Mientras que Carlos Sebastián Mendoza cuestionó: “La pregunta es maestro Caballero ¿Por qué son siempre los mismos los que dictaminan? No es sano, no hay crecimiento, se anquilosa y se hace viejo”.

Por su parte Víctor Manuel Castillo Bautista precisa: “Querido maestro José Caballero, yo firmé la susodicha carta, a mi me parece mejor dramaturgia la de Legom que la de Chabaud. A mi me hubiera gustado que ganara con el que simpatizo, pero no porque sucedió lo contrario creo que se les deba atacar de tan vil manera a los jurados. Repruebo esa bajeza. Y sobre todo repruebo que se le ataque a usted, que le conozco desde hace años, que sé de su humanidad y sensibilidad. Le mando un abrazo y mi gratitud de seguir viendo en mi maestro esa integridad intelectual”.

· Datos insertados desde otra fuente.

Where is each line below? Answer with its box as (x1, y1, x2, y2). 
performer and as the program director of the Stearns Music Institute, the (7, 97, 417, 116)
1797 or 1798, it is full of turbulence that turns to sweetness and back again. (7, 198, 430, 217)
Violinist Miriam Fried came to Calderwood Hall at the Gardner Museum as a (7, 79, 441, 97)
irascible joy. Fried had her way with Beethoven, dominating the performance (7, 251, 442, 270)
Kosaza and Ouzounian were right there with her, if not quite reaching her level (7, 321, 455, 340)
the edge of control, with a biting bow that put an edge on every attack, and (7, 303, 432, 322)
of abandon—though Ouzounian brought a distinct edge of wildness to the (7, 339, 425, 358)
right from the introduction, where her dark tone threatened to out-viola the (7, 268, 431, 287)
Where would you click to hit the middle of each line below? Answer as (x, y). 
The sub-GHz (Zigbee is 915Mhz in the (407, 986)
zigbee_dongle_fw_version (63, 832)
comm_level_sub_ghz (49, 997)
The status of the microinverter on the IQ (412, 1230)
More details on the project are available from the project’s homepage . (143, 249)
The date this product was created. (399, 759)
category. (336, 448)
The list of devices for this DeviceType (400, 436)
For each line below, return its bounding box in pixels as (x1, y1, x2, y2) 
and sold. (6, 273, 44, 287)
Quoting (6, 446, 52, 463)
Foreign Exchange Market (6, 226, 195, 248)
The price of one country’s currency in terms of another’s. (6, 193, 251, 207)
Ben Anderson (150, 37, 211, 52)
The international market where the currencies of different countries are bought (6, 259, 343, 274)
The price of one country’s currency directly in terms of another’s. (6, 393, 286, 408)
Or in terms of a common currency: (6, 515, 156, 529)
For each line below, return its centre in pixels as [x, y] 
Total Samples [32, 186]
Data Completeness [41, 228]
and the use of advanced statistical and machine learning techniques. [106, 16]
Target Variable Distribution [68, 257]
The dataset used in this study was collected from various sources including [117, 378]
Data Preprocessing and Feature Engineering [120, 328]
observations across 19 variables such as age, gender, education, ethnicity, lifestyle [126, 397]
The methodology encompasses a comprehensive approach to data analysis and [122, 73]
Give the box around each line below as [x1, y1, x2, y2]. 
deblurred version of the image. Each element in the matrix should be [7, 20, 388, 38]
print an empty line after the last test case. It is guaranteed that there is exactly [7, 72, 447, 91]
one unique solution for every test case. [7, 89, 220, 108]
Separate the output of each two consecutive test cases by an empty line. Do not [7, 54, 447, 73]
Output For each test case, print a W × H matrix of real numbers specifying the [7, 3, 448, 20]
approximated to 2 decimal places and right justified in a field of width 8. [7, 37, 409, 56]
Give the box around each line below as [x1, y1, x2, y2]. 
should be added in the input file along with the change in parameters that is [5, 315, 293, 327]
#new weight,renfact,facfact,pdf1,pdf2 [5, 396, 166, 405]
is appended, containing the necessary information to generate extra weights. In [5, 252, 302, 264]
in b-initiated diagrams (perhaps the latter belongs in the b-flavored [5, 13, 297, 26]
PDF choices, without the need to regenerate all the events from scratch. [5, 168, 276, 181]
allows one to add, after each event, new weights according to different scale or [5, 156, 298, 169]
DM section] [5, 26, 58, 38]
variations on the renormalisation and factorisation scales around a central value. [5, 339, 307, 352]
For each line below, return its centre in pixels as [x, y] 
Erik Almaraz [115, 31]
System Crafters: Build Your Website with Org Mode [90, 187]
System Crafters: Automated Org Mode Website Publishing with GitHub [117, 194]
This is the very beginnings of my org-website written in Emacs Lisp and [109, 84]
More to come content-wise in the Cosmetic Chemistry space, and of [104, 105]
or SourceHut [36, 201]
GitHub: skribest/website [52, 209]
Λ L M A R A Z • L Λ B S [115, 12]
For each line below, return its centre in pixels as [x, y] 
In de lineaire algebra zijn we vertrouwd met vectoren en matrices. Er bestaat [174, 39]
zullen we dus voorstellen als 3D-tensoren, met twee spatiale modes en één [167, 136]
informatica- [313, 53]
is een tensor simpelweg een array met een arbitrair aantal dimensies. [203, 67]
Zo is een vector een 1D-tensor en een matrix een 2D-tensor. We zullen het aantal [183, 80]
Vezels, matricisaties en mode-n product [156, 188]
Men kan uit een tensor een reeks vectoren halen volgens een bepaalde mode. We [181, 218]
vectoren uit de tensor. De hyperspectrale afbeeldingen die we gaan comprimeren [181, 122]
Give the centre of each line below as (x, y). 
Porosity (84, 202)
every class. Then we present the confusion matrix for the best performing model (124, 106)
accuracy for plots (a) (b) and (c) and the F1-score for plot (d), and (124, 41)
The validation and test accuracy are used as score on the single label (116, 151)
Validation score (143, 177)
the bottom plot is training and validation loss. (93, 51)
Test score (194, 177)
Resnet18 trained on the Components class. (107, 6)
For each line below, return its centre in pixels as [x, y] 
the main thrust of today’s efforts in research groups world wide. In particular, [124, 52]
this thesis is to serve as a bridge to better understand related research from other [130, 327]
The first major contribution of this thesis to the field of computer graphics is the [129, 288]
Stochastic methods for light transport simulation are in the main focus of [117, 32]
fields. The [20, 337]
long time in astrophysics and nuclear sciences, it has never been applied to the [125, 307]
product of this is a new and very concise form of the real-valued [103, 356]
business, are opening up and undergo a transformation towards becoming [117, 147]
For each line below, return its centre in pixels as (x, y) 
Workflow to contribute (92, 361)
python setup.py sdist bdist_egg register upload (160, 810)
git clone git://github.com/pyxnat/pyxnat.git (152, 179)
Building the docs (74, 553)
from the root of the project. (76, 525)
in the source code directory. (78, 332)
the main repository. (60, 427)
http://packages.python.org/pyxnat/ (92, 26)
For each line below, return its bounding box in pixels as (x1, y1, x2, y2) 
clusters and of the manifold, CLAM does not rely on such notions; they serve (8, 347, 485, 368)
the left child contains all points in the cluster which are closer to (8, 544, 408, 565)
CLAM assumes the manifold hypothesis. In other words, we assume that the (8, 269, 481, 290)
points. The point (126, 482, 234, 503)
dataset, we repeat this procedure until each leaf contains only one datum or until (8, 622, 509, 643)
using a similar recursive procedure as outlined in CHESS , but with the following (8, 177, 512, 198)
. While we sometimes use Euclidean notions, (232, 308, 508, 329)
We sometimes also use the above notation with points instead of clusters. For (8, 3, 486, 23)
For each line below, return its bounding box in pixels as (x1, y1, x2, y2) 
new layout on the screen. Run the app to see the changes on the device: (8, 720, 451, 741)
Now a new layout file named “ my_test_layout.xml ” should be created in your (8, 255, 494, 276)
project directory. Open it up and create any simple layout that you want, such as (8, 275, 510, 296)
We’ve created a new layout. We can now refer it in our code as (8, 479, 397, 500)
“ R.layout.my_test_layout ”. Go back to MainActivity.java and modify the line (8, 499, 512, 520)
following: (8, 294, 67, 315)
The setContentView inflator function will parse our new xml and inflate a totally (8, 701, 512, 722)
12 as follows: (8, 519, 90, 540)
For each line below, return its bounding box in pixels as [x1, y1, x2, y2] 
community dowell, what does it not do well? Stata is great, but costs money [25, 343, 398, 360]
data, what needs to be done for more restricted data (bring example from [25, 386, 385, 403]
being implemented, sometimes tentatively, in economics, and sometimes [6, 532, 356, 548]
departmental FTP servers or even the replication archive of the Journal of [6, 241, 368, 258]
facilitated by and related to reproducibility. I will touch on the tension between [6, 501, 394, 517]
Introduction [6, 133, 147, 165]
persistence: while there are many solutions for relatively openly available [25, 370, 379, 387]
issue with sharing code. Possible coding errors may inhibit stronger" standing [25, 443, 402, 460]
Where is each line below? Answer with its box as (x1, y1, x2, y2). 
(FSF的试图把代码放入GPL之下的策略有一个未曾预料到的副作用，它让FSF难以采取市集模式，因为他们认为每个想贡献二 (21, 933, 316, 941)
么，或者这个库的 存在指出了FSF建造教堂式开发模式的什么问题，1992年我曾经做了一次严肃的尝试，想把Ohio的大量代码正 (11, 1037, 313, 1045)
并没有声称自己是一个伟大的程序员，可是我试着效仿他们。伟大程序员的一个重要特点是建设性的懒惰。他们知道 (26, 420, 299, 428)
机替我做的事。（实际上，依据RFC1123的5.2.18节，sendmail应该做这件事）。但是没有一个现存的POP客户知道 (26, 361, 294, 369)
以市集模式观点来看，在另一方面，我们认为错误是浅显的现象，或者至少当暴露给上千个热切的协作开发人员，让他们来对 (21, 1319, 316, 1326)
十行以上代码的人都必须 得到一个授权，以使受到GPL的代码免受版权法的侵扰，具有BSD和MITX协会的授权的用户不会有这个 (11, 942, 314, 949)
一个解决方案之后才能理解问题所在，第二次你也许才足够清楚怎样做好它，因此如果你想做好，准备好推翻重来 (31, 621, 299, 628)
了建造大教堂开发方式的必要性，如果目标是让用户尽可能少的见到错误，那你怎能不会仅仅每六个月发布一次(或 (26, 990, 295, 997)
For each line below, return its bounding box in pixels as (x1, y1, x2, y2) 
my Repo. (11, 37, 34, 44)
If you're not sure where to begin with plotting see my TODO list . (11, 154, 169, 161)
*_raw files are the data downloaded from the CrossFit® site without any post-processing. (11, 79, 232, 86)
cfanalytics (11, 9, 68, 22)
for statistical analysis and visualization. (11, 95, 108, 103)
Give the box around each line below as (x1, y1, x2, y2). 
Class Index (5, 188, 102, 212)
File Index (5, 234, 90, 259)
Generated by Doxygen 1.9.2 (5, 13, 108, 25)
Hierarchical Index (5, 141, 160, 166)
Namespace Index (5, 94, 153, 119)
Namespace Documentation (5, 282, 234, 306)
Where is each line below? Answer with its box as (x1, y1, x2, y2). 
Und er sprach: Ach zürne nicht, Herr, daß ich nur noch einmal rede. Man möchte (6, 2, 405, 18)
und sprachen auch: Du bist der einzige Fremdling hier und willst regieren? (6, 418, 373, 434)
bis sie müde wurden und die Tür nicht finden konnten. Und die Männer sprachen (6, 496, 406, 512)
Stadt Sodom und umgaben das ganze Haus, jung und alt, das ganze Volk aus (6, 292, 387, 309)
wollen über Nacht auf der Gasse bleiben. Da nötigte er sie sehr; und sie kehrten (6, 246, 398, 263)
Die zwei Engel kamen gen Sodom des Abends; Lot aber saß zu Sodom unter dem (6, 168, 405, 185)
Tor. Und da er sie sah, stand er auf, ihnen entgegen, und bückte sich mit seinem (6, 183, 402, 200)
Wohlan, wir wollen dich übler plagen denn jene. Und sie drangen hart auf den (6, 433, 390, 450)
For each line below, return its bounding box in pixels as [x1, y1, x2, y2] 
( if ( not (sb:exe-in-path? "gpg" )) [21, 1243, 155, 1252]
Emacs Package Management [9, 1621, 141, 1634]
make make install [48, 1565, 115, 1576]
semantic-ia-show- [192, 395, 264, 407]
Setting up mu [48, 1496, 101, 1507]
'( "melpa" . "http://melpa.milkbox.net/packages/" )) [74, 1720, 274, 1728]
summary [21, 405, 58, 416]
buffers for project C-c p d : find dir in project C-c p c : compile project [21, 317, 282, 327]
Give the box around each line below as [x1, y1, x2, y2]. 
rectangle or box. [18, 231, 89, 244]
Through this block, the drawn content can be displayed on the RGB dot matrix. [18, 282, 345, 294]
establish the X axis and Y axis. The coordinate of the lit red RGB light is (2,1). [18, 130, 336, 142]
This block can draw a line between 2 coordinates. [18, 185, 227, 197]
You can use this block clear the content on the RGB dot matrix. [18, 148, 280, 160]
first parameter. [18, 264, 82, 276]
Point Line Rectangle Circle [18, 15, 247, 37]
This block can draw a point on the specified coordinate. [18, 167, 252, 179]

Jorge Pérez Falconi pregunta: ¿Por qué siempre son los mismos que dictaminan? ¿Por qué la provincia siempre ha estado relegada?

A lo que el propio José Caballero contesta: “Yo no elijo jurados, no tengo ni idea de porqué me llamaron las dos veces, en cuarenta años de carrera, para serlo del premio Juan Ruiz de Alarcón. Pregunte en la Dirección de Literatura del INBA”.

Finalmente Édgar Álvarez Estrada publica: “No creo que las enfermedades sean méritos para ganar premios, pues en ese caso González Dávila y Argüelles tuvieron que haber ganado el premio Juan Ruiz de Alarcón (nunca lo obtuvieron) con un cáncer terminal que bien les pudo merecer hasta el Pulitzer. Reconozco en Luis Enrique (Gutiérrez Ortiz Monasterio) a un talento excepcional y creo que hay que ayudarlo de muchas maneras, de hecho, las instituciones tienen la obligación de hacerlo; yo me sumo a la campaña para contribuir. Por más que reviso la trayectoria de ambos candidatos, veo que Jaime tiene más montajes, traducciones, premios y publicaciones que Legom, pues irrumpió en la escena nacional por lo menos diez años antes, ésa es la ventaja de Chabaud, el tiempo le ha dado más validez a su obra como dramaturgo (…). Creo que la comunidad hace bien en firmar cartas, pero influir en los jurados y determinar quién gana sólo es decisión de ellos. Es un premio más, vamos. Si Legom no lo ganó ahora, tal vez lo gane el año siguiente, dependiendo de los candidatos que contiendan ¿o también nos vamos a enojar si se lo dan a otro? El Juan Ruiz premia la trayectoria, no otra cosa: trayectoria. Lo del Tavirazo me parece una jalada, como si el señor tuviera la importancia o poder para influir en la decisión de José Ramón o Caballero”.